→ ACTIVITY:
Please count how many lines below contain the word "want" and give nothing but that figure.

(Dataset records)

┌────────

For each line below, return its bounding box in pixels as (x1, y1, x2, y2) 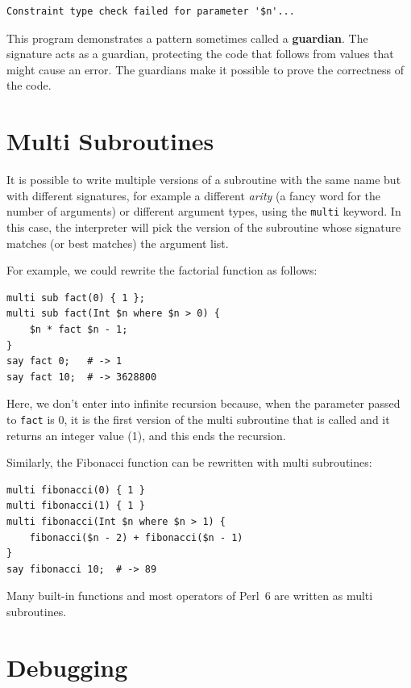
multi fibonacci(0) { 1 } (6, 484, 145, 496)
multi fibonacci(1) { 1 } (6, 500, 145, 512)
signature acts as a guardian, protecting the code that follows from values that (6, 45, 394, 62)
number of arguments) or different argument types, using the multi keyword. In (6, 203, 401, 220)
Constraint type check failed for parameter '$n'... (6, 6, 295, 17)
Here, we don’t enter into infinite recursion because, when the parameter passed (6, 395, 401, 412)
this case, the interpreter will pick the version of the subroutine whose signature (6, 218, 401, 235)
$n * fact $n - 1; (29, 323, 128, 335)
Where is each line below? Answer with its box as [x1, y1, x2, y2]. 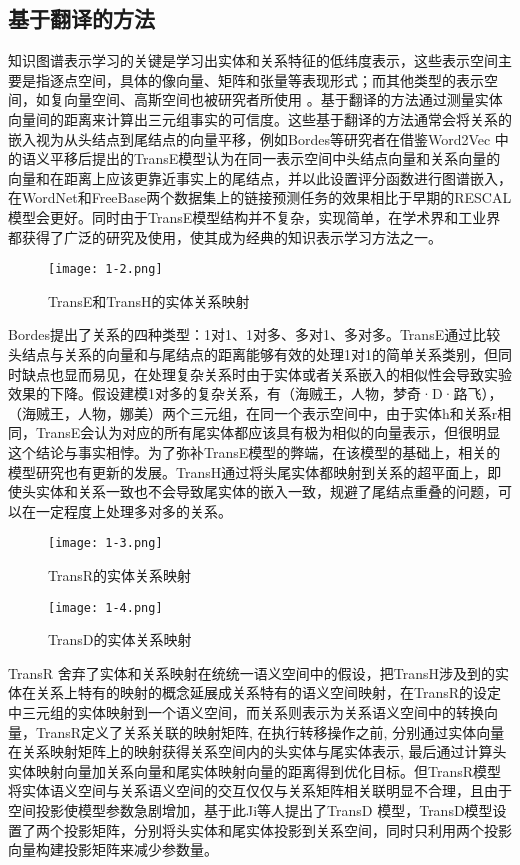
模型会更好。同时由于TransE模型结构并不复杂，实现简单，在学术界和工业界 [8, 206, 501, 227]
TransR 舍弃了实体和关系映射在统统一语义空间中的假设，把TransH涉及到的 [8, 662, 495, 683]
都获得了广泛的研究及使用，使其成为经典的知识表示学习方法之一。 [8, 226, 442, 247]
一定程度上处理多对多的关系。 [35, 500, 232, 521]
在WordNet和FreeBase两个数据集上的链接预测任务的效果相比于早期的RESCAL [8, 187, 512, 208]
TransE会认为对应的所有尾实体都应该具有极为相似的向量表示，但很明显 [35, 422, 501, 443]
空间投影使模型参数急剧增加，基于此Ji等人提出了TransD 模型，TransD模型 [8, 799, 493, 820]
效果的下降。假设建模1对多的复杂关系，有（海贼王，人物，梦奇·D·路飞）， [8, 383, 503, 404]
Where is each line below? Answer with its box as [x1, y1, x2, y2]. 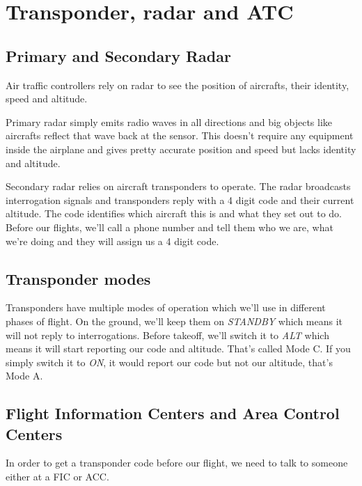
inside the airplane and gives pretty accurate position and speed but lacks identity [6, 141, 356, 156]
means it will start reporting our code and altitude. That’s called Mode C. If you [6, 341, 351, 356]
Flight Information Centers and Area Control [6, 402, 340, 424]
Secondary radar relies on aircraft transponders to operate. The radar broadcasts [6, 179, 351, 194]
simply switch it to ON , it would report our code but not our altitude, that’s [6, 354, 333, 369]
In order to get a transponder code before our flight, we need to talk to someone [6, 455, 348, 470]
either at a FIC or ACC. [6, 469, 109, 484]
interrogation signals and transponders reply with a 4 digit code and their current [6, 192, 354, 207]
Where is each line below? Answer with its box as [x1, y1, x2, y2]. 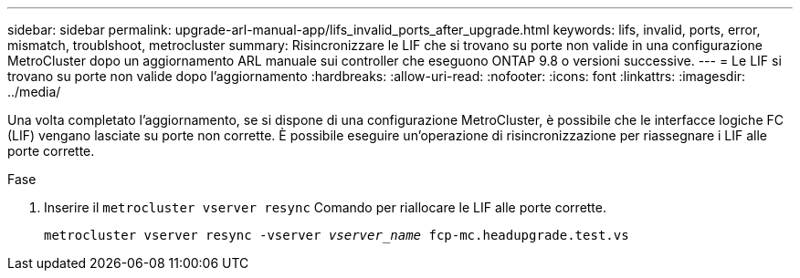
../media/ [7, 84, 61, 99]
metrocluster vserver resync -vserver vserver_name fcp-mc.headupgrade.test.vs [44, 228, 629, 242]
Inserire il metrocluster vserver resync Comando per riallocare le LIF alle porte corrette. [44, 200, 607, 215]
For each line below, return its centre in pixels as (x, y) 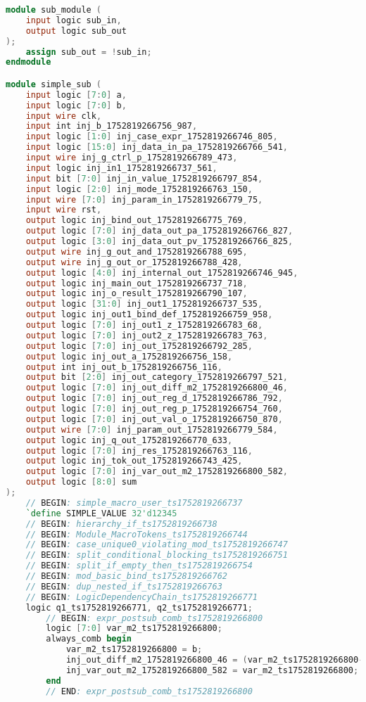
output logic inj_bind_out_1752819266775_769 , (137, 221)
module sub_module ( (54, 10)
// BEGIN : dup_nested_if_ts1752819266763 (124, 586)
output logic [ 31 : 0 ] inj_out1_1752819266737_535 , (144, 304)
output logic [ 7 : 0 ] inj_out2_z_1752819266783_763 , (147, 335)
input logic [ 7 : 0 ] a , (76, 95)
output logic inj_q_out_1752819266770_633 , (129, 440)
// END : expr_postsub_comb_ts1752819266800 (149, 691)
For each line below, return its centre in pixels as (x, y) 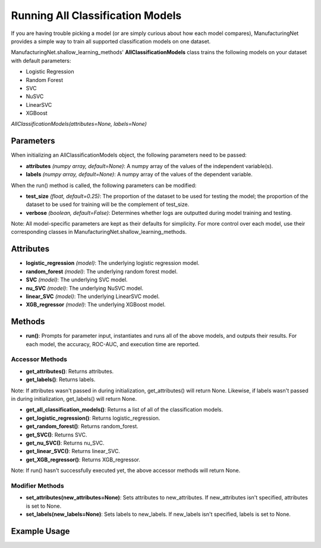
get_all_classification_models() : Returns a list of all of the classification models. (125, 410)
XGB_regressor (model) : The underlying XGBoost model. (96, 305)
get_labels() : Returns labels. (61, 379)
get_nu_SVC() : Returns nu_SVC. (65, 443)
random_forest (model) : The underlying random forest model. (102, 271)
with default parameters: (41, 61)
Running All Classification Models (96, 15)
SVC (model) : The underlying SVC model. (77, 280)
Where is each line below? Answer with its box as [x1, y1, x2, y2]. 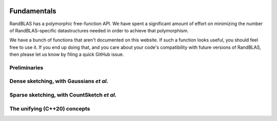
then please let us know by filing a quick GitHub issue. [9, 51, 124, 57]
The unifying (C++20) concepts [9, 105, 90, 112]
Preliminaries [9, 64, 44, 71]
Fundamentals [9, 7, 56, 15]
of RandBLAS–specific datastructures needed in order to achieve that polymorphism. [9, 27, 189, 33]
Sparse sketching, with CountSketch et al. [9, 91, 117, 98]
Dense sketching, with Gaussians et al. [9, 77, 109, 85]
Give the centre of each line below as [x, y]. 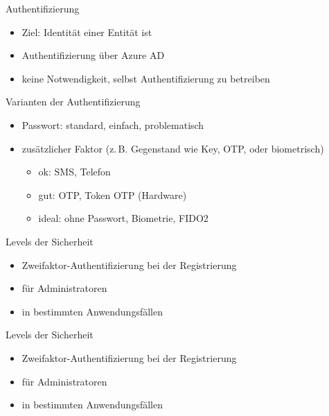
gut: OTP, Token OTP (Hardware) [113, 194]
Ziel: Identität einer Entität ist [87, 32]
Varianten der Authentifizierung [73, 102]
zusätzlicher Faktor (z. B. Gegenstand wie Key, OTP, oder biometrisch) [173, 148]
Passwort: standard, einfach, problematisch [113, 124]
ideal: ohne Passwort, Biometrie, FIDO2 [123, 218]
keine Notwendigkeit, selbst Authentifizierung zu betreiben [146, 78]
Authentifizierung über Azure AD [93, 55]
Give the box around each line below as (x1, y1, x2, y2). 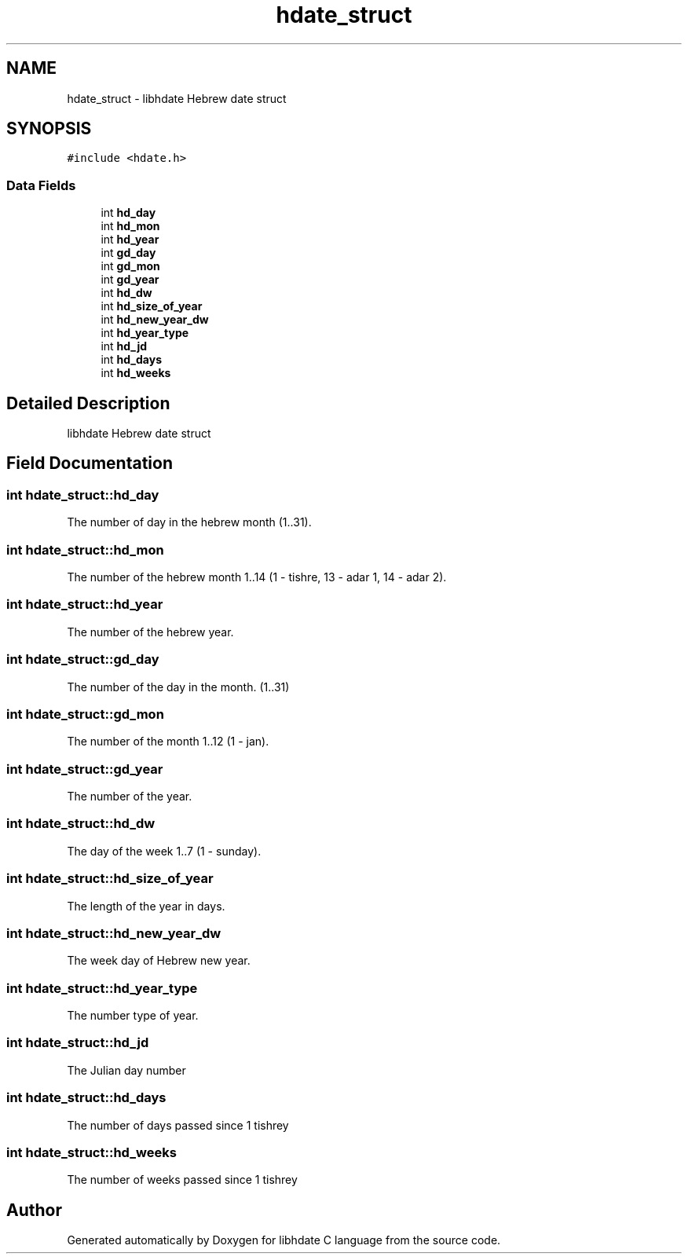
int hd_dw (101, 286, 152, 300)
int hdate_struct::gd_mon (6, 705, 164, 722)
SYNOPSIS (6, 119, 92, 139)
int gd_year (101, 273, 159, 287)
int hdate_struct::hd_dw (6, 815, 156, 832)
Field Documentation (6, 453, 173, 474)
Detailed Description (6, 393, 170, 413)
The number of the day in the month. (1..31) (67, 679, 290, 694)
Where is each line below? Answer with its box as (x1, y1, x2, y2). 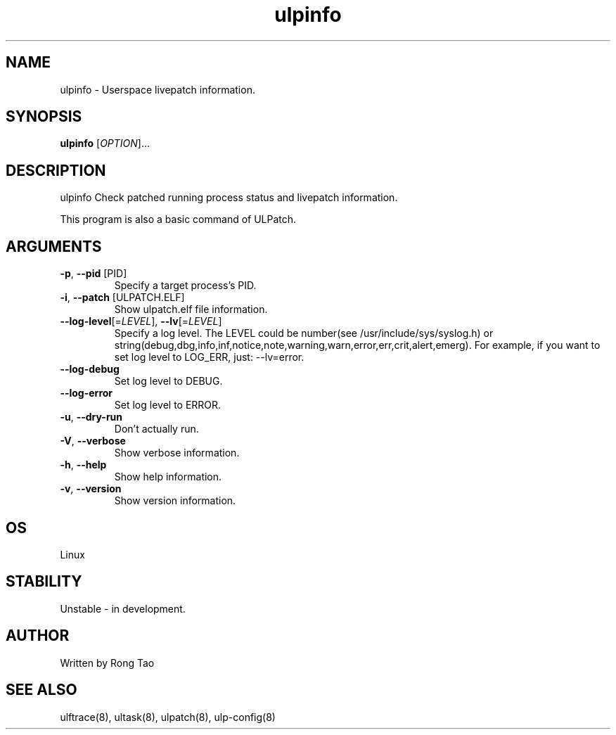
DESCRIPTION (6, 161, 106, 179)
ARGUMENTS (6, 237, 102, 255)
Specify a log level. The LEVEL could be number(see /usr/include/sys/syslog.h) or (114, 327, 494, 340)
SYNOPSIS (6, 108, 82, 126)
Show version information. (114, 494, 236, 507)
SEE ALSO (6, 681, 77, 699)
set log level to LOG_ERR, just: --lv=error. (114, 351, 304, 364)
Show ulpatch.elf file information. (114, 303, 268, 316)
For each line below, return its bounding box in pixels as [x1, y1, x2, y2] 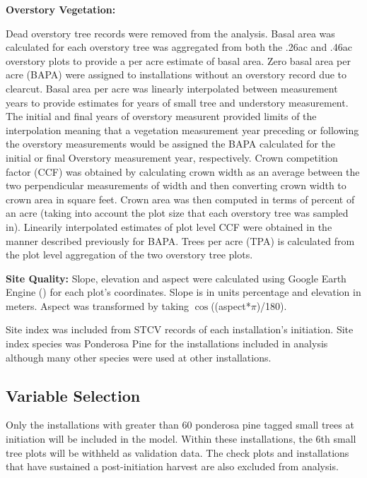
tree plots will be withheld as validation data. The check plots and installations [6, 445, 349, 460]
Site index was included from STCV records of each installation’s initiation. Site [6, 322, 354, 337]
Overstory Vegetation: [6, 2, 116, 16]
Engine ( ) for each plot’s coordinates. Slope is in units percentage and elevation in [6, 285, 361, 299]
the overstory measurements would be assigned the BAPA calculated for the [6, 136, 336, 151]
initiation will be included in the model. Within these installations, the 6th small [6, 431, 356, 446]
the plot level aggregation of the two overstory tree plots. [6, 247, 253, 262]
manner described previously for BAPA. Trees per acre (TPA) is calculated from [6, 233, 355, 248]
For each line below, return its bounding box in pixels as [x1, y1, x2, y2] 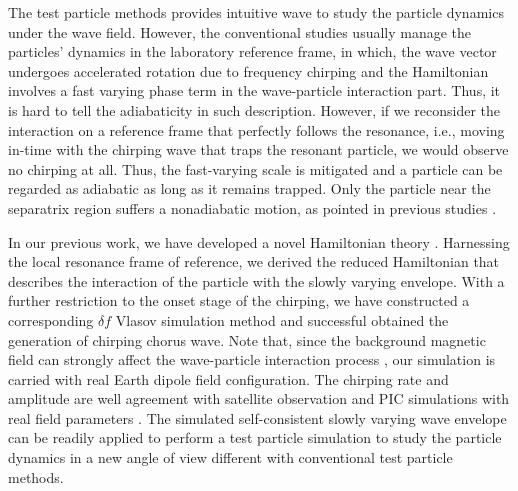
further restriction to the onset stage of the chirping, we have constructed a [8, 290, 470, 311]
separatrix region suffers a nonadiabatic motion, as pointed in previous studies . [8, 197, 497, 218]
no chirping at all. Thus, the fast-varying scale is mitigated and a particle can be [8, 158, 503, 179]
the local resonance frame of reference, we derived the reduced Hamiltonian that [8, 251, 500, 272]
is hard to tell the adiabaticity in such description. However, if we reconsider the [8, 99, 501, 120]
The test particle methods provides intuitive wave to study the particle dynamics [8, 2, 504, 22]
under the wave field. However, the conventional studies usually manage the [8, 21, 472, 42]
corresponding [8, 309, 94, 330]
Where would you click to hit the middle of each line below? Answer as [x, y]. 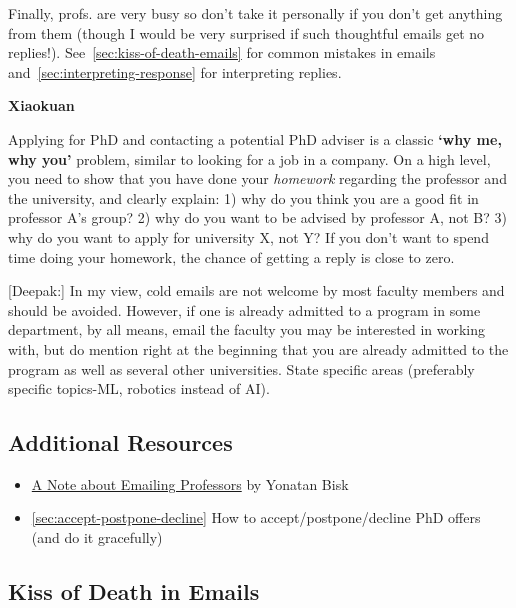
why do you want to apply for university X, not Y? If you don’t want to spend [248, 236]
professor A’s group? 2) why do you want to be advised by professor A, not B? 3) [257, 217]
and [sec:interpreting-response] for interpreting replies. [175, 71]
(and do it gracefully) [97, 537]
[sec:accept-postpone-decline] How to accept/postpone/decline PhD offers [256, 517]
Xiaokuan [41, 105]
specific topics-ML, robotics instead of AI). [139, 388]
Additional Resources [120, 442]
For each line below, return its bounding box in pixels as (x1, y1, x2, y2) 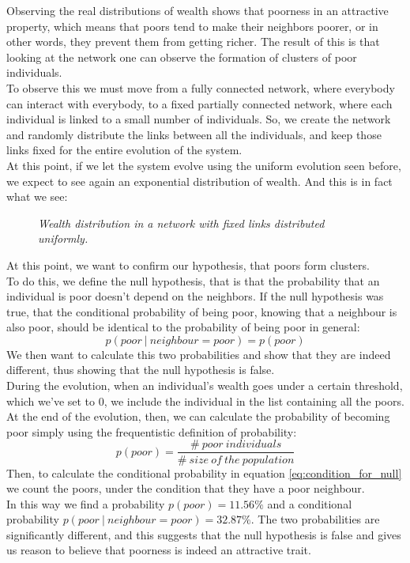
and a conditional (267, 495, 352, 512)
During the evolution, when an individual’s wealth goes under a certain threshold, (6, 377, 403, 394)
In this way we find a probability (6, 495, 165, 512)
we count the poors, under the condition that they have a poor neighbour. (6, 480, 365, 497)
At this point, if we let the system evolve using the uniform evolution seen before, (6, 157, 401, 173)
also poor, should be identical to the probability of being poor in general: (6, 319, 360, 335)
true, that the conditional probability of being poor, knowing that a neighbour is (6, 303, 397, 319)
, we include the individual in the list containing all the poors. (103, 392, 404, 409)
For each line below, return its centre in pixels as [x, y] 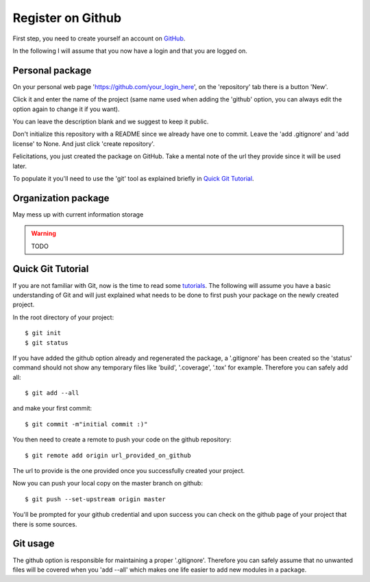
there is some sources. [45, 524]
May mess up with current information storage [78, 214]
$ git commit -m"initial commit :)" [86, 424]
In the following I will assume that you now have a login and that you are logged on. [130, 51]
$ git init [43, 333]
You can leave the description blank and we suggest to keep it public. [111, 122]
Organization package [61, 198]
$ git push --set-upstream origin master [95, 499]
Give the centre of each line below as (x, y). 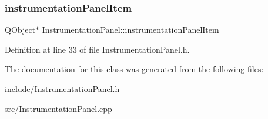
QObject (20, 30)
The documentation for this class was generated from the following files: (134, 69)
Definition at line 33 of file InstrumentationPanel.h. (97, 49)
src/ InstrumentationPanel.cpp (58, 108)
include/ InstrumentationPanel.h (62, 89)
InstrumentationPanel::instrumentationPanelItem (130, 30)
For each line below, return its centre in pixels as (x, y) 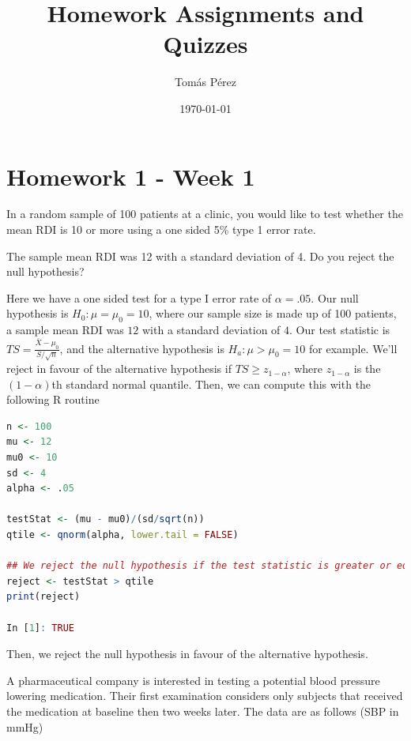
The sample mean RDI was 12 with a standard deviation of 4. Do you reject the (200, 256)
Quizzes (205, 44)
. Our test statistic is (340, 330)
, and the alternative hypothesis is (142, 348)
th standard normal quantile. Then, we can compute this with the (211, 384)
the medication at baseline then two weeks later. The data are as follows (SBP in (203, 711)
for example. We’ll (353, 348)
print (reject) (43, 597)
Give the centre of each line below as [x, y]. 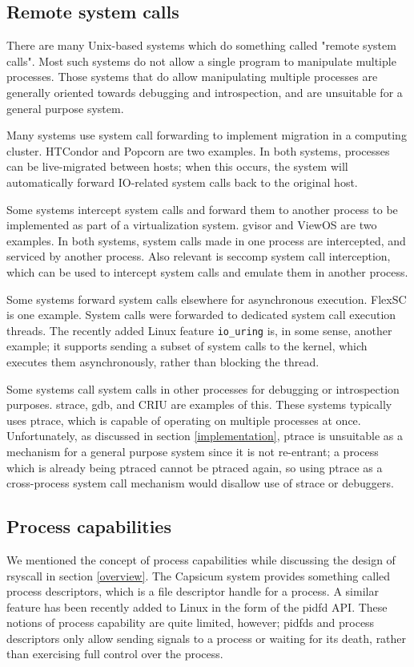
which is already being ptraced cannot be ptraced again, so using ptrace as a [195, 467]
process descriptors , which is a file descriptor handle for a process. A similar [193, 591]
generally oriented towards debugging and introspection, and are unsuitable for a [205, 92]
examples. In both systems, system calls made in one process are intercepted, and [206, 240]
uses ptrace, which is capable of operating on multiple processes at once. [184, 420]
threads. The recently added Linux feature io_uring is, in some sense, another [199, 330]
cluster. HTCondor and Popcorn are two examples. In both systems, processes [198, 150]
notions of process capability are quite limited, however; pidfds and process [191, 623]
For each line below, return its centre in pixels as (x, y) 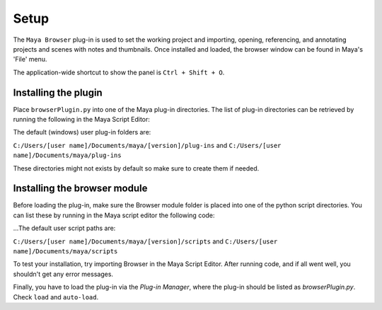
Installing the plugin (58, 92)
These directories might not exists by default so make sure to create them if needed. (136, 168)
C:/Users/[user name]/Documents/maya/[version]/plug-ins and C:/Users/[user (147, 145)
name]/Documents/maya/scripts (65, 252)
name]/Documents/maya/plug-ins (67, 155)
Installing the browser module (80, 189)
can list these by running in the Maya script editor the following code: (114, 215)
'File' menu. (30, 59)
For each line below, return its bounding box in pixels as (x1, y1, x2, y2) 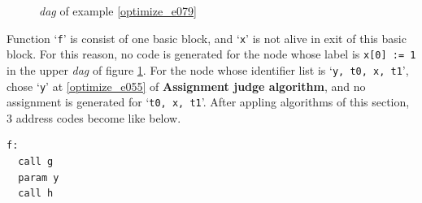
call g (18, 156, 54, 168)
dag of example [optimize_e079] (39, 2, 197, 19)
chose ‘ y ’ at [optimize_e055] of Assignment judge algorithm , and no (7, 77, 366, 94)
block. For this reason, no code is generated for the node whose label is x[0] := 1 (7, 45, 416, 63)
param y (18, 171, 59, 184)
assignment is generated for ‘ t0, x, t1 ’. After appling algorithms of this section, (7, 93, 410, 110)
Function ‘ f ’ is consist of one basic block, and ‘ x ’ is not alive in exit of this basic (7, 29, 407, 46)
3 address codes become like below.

└────────

→ RESPONSE TO THE EXERCISE:
2